Is there a better way to do this?
edit: this is Python 2.6.5
Make a registry a global registry and a function that calls a function in it, and remove them from there when necessary.
cleaners = set()
def _call_cleaners():
for cleaner in list(cleaners):
cleaner()
atexit.register(_call_cleaners)
class Foo(object):
def cleanup(self):
if self.cleaned:
raise RuntimeError("ALREADY CLEANED")
self.cleaned = True
def start(self):
self.cleaned = False
cleaners.add(self.cleanup)
def end(self):
self.cleanup()
cleaners.remove(self.cleanup)
I think the code is fine. There's no way to unregister, but you can set a boolean flag that would disable cleanup:
class Foo:
def __init__(self):
self.need_cleanup = True
def cleanup(self):
# do something here
print 'clean up'
def start(self):
def do_cleanup():
if self.need_cleanup:
self.cleanup()
atexit.register(do_cleanup)
def end(self):
# cleanup is no longer necessary... how do we unregister?
self.need_cleanup = False
Lastly, bear in mind that atexit handlers don't get called if "the program is killed by a signal not handled by Python, when a Python fatal internal error is detected, or when os._exit() is called."
self is bound correctly inside the callback to do_cleanup, but in fact if all you are doing is calling the method you might as well use the bound method directly.
You use atexit.unregister() to remove the callback, but there is a catch here as you must unregister the same function that you registered and since you used a nested function that means you have to store a reference to that function. If you follow my suggestion of using a bound method then you still have to save a reference to it:
class Foo:
def cleanup(self):
# do something here
def start(self):
self._cleanup = self.cleanup # Need to save the bound method for unregister
atexit.register(self._cleanup)
def end(self):
atexit.unregister(self._cleanup)
Note that it is still possible for your code to exit without calling ther atexit registered functions, for example if the process is aborted with ctrl+break on windows or killed with SIGABRT on linux.
Also as another answer suggests you could just use __del__ but that can be problematic for cleanup while a program is exiting as it may not be called until after other globals it needs to access have been deleted.
Edited to note that when I wrote this answer the question didn't specify Python 2.x.
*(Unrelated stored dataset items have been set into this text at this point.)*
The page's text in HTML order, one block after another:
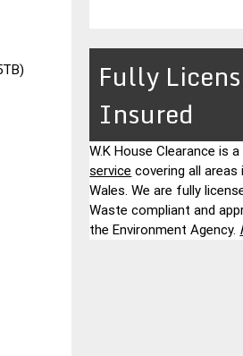
Fully
Insured
W.K House Clearance is a
service covering all areas
Wales. We are fully
Waste compliant and
the Environment Agency.
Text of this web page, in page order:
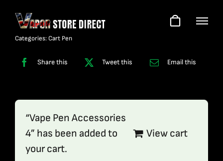
content
Categories: Cart Pen
Share this Tweet this Email this
“Vape Pen Accessories
4” has been added to
your cart.
View cart
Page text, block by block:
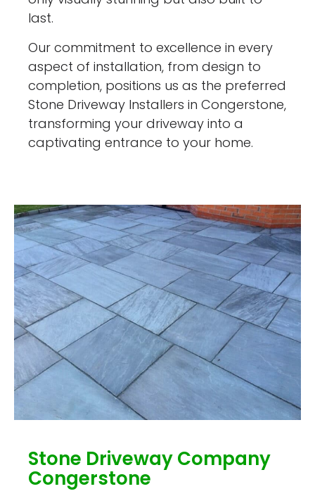
last.
Our commitment to excellence in every
aspect of installation, from design to
completion, positions us as the preferred
Stone Driveway Installers in Congerstone,
transforming your driveway into a
captivating entrance to your home.
Stone Driveway Company
Congerstone
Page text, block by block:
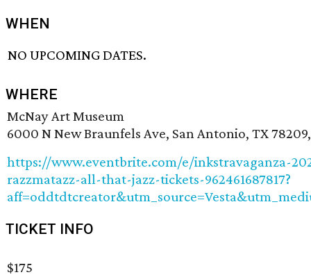
WHEN
NO UPCOMING DATES.
WHERE
McNay Art Museum
6000 N New Braunfels Ave, San Antonio, TX
https://www.eventbrite.com/e/inkstravaganza-
razzmatazz-all-that-jazz-tickets-962461687817?
TICKET INFO
$175
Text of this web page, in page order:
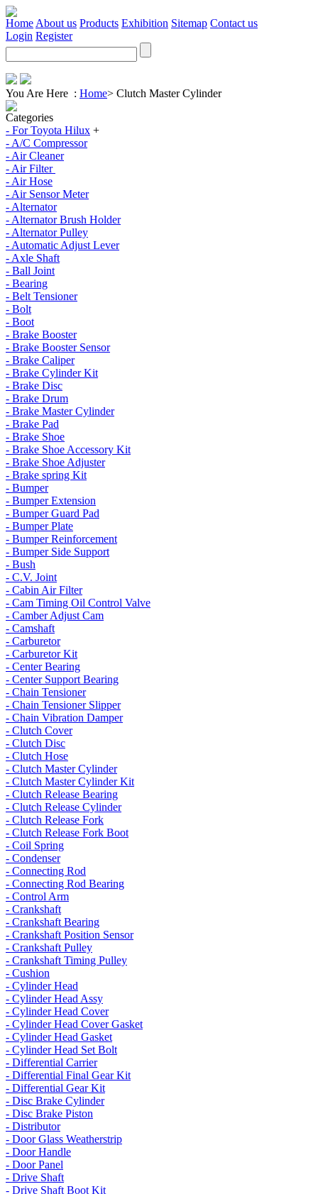
Home About us Products Exhibition Sitemap Contact us
Login Register
You Are Here : Home> Clutch Master Cylinder
Categories
- For Toyota Hilux +
- A/C Compressor
- Air Cleaner
- Air Filter
- Air Hose
- Air Sensor Meter
- Alternator
- Alternator Brush Holder
- Alternator Pulley
- Automatic Adjust Lever
- Axle Shaft
- Ball Joint
- Bearing
- Belt Tensioner
- Bolt
- Boot
- Brake Booster
- Brake Booster Sensor
- Brake Caliper
- Brake Cylinder Kit
- Brake Disc
- Brake Drum
- Brake Master Cylinder
- Brake Pad
- Brake Shoe
- Brake Shoe Accessory Kit
- Brake Shoe Adjuster
- Brake spring Kit
- Bumper
- Bumper Extension
- Bumper Guard Pad
- Bumper Plate
- Bumper Reinforcement
- Bumper Side Support
- Bush
- C.V. Joint
- Cabin Air Filter
- Cam Timing Oil Control Valve
- Camber Adjust Cam
- Camshaft
- Carburetor
- Carburetor Kit
- Center Bearing
- Center Support Bearing
- Chain Tensioner
- Chain Tensioner Slipper
- Chain Vibration Damper
- Clutch Cover
- Clutch Disc
- Clutch Hose
- Clutch Master Cylinder
- Clutch Master Cylinder Kit
- Clutch Release Bearing
- Clutch Release Cylinder
- Clutch Release Fork
- Clutch Release Fork Boot
- Coil Spring
- Condenser
- Connecting Rod
- Connecting Rod Bearing
- Control Arm
- Crankshaft
- Crankshaft Bearing
- Crankshaft Position Sensor
- Crankshaft Pulley
- Crankshaft Timing Pulley
- Cushion
- Cylinder Head
- Cylinder Head Assy
- Cylinder Head Cover
- Cylinder Head Cover Gasket
- Cylinder Head Gasket
- Cylinder Head Set Bolt
- Differential Carrier
- Differential Final Gear Kit
- Differential Gear Kit
- Disc Brake Cylinder
- Disc Brake Piston
- Distributor
- Door Glass Weatherstrip
- Door Handle
- Door Panel
- Drive Shaft
- Drive Shaft Boot Kit
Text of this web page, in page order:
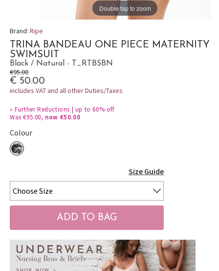
Double tap to zoom
Brand: Ripe
TRINA BANDEAU ONE PIECE MATERNITY
SWIMSUIT
Black / Natural - T_RTBSBN
€95.00
€ 50.00
includes VAT and all other Duties/Taxes
»Further Reductions | up to 60% off
Was €95.00, now €50.00
Colour
Size Guide
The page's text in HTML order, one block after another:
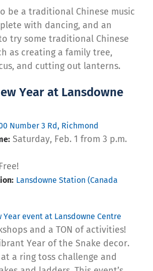
be a traditional Chinese music
with dancing, and an
try some traditional Chinese
as creating a family tree,
and cutting out lanterns.
Year at Lansdowne
Number 3 Rd, Richmond
Saturday, Feb. 1 from 3 p.m.
Lansdowne Station (Canada
Year event at Lansdowne Centre
and a TON of activities!
Year of the Snake decor.
a ring toss challenge and
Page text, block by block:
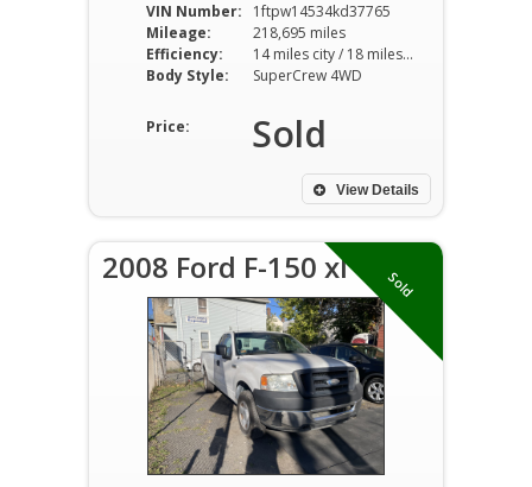
VIN Number:
1ftpw14534kd37765
Mileage:
218,695 miles
Efficiency:
14 miles city / 18 miles hwy
Body Style:
SuperCrew 4WD
Price: Sold
View Details
Sold
2008 Ford F-150 xl
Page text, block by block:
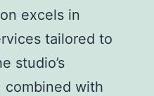
excels in
tailored to
studio’s
combined with
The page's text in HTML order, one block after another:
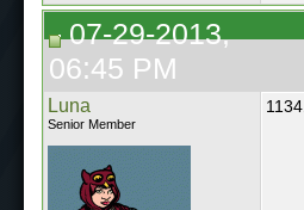
07-29-2013,
06:45 PM
Luna
Senior Member
1134.

Oh well, I'll leave the answer here anyway in case it helps anyone else.
Since shanked deleted his posting, I'll speak in favor of __del__ again:
import atexit, weakref
class Handler:
def __init__(self, obj):
self.obj = weakref.ref(obj)
def cleanup(self):
if self.obj is not None:
obj = self.obj()
if obj is not None:
obj.cleanup()
class Foo:
def __init__(self):
self.start()
def cleanup(self):
print "cleanup"
self.cleanup_handler = None
def start(self):
self.cleanup_handler = Handler(self)
atexit.register(self.cleanup_handler.cleanup)
def end(self):
if self.cleanup_handler is None:
return
self.cleanup_handler.obj = None
self.cleanup()
def __del__(self):
self.end()
a1=Foo()
a1.end()
a1=Foo()
a2=Foo()
del a2
a3=Foo()
a3.m=a3
This supports the following cases:
objects where .end is called regularly; cleanup right away
objects that are released without .end being called; cleanup when the last
reference goes away
objects living in cycles; cleanup atexit
objects that are kept alive; cleanup atexit
Notice that it is important that the cleanup handler holds a weak reference
to the object, as it would otherwise keep the object alive.
Edit: Cycles involving Foo will not be garbage-collected, since Foo implements __del__. To allow for the cycle being deleted at garbage collection time, the cleanup must be taken out of the cycle.
class Cleanup:
cleaned = False
def cleanup(self):
if self.cleaned:
return
print "cleanup"
self.cleaned = True
def __del__(self):
self.cleanup()
class Foo:
def __init__(self):...
def start(self):
self.cleaner = Cleanup()
atexit.register(Handler(self).cleanup)
def cleanup(self):
self.cleaner.cleanup()
def end(self):
self.cleanup()
It's important that the Cleanup object has no references back to Foo.
Why don't you try it? It only took me a minute to check.
(Answer: Yes)
However, you can simplify it. The closure isn't needed.
class Foo:
def cleanup(self):
pass
def start(self):
atexit.register(self.cleanup)
And to not cleanup twice, just check in the cleanup method if a cleanup is needed or not before you clean up.